TASK INPUTS:
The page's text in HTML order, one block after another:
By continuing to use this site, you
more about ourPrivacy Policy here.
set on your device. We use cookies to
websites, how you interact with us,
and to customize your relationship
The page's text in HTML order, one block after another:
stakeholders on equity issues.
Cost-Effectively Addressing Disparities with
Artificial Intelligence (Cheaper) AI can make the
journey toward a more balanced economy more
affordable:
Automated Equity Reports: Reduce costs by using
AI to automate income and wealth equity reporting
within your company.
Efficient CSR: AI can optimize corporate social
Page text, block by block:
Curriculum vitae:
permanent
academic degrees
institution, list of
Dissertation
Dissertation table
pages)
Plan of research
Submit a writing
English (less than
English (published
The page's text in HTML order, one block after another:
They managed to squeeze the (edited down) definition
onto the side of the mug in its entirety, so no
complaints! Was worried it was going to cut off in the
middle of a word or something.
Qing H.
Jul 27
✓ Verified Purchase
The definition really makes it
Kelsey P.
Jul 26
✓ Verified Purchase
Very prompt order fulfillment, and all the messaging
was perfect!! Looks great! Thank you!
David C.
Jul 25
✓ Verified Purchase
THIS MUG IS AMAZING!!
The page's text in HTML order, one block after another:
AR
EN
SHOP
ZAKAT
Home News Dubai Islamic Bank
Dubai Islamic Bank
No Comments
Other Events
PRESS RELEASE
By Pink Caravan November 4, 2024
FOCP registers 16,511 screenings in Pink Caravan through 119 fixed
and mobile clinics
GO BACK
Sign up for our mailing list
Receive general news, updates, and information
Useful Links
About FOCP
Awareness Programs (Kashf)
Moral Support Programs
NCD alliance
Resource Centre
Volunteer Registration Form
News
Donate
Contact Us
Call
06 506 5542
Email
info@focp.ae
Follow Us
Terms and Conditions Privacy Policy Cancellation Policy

REQUIRED ACTION: How many lines of the preceding listing hold the string "Dubai"? Answer with the number only.

WRITTEN RESPONSE: 2